9.0,17.0,13.0,14.0,13.0,...
14.0,16.0,17.0,22.0,15.0,...
9.0,14.0,11.0,13.0,13.0,...
8.0,13.0,13.0,16.0,13.0,...
...

Region pair 3: vertical region is (bkpos_3p-1000bp, bkpos_3p+1000bp) and horizontal region is (bkpos_5p-1000bp, bkpos_5p+1000bp).

v=chr11:76138879-76140879	h=chr2:63327429-63329429	resolution=100	axis=0,1
8.0,9.0,14.0,9.0,8.0,...
14.0,17.0,16.0,14.0,13.0,...
7.0,13.0,17.0,11.0,13.0,...
8.0,14.0,22.0,13.0,16.0,...
11.0,13.0,15.0,13.0,13.0,...
...

Region pair 4: vertical region is (bkpos_3p-1000bp, bkpos_3p+1000bp) and horizontal region is (bkpos_3p-1000bp, bkpos_3p+1000bp).

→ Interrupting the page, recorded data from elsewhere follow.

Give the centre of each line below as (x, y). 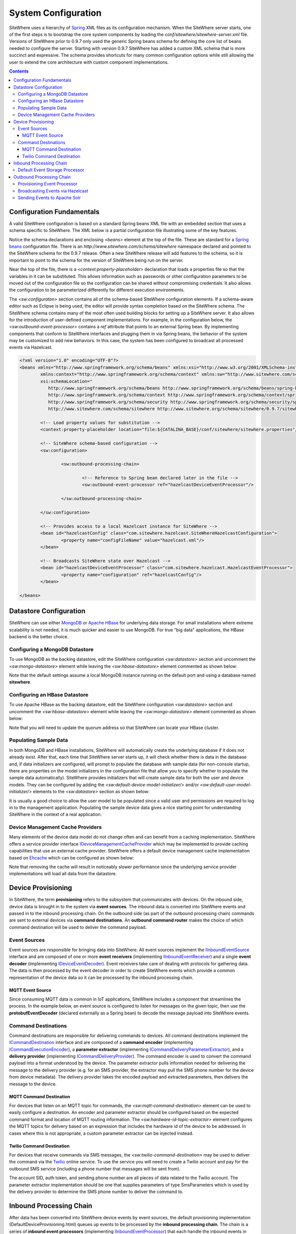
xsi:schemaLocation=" (66, 381)
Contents (19, 71)
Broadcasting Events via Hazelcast (53, 191)
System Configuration (55, 13)
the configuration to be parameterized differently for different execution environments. (97, 290)
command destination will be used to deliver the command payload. (78, 927)
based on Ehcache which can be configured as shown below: (72, 858)
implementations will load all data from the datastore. (63, 874)
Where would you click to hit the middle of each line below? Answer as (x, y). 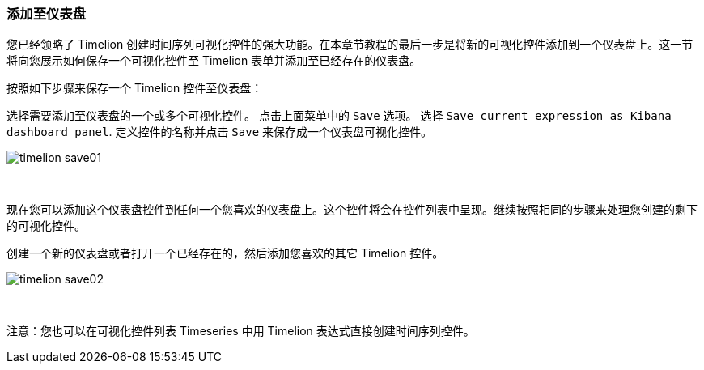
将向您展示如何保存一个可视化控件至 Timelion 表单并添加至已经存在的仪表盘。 (214, 61)
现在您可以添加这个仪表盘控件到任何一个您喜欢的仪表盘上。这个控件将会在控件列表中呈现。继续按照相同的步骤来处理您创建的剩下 (352, 210)
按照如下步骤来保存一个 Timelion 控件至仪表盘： (135, 88)
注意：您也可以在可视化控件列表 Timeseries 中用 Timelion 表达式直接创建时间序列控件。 (241, 331)
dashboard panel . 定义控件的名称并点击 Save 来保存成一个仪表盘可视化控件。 (220, 132)
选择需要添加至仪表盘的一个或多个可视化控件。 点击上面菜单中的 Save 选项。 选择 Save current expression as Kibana (339, 116)
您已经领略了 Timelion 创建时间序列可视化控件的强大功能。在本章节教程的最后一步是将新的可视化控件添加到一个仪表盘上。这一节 (350, 45)
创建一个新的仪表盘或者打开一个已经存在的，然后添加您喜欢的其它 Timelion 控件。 (225, 253)
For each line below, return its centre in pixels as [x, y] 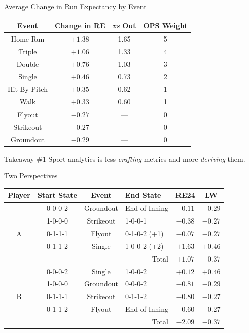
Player [19, 195]
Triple [28, 51]
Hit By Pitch [28, 89]
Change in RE [80, 26]
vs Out [124, 26]
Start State [57, 195]
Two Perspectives [31, 176]
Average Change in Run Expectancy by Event [75, 6]

v=chr11:76138879-76140879	h=chr11:76138879-76140879	resolution=100	axis=1,1
80.0,52.0,27.0,42.0,33.0,...
52.0,140.0,56.0,61.0,50.0,...
27.0,56.0,124.0,72.0,50.0,...
42.0,61.0,72.0,152.0,57.0,...
33.0,50.0,50.0,57.0,112.0,...
...

Read Support

General usage

$python3 read_support.py -h
Read Support.

Usage:
    read_support.py call --bam_fn=IN_FILE --sv_fn=IN_FILE [--out_dir=OUT_DIR]
    read_support.py -h | --help

Options:
    -h --help           Show this screen.
    --version           Show version.
    --bam_fn=IN_FILE    Path of tumor bam file.
    --sv_fn=IN_FILE     Path of tumor sv vcf file.
    --out_dir=OUT_DIR   Path of out directory, [default: ./]

User can check the usability with demo case.

cd ComplexSV
python3 read_support.py call --bam_fn=demo_data/tumor.bam --sv_fn=demo_data/tumor.sv.vcf --out_dir=demo_data/

Understanding Output

The demo output file demo_data/simu.junc.reads.txt stores supporting split reads for given SV. It starts with "sv" section.

chrom_5p bkpos_5p chrom_3p bkpos_3p inner_ins splits_read_num
chr11 100000 chr1 101000 Inner-Ins:TACCGATAT 10

where inner_ins refers to the detected inner insertion, and splits_read_num refers to the number of supporting split read pairs.

Then, it list all supporting split reads, ordered by:

  • read_query_name, the read id;

  • read_flags, it consists of flag J, P, r, R, d, where

    Flag Description
    J The current read is split read
    P The paired read of current read is split read
    r The current read is reverse read
    R The paired read of current read is reverse read
    d The current read is duplicated
  • read_position, the read start position aligned to reconstructed SV haplotype.

     |<-   5'segment   ->| inner_ins |<- 3'  segment  ->|
     |xxxxxxxxxxxxxxxxxxx|iiiiiiiiiii|xxxxxxxxxxxxxxxxxx|
                    :    ^
           negative : <- 0 -> positive
                    :
    split_read:     xxxxxxxxxxxxxxxxxxxxxxxxxxxx
                    ^
    read_position: -5
    
  • read_seq, the read sequence;

  • read_qual, the read sequence quality.